◆ Exercise objective
Skip the images and copy each record exactly as written.

◆ Input records

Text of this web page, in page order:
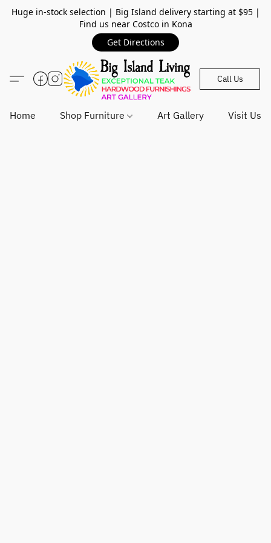
Huge in-stock selection | Big Island delivery starting at $95 |
Find us near Costco in Kona
Get Directions
Call Us
Home Shop Furniture Art Gallery Visit Us
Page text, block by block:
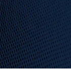
Home>HTS Codes
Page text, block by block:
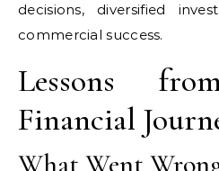
decisions, diversified
commercial success.
Lessons
Financial
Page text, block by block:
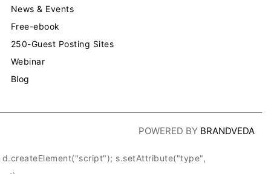
News & Events
Free-ebook
250-Guest Posting Sites
Webinar
Blog
POWERED BY BRANDVEDA
s.setAttribute("type",

◆ Exercise answer
Text of this web page, in page order:
Huge in-stock selection | Big Island delivery starting at $95 |
Find us near Costco in Kona
Get Directions
Call Us
Home Shop Furniture Art Gallery Visit Us
Page text, block by block:
Home>HTS Codes
Page text, block by block:
decisions, diversified
commercial success.
Lessons
Financial
Page text, block by block:
News & Events
Free-ebook
250-Guest Posting Sites
Webinar
Blog
POWERED BY BRANDVEDA
s.setAttribute("type",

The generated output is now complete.